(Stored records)

+++++

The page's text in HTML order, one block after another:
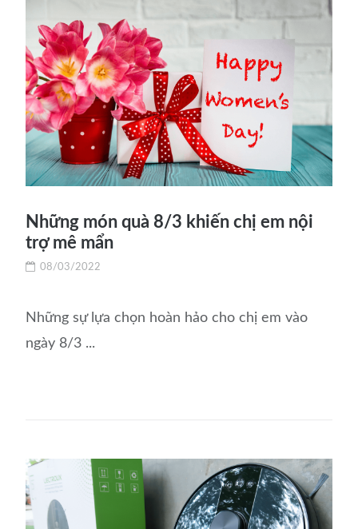
Những món quà 8/3 khiến chị em nội
trợ mê mẩn
08/03/2022
Những sự lựa chọn hoàn hảo cho chị em vào
ngày 8/3 ...

+++++

» **PROBLEM REQUIREMENTS**:
Copy the data above word for word. Pictures stay out.

» **RESPONSE AREA**:
The page's text in HTML order, one block after another:
Những món quà 8/3 khiến chị em nội
trợ mê mẩn
08/03/2022
Những sự lựa chọn hoàn hảo cho chị em vào
ngày 8/3 ...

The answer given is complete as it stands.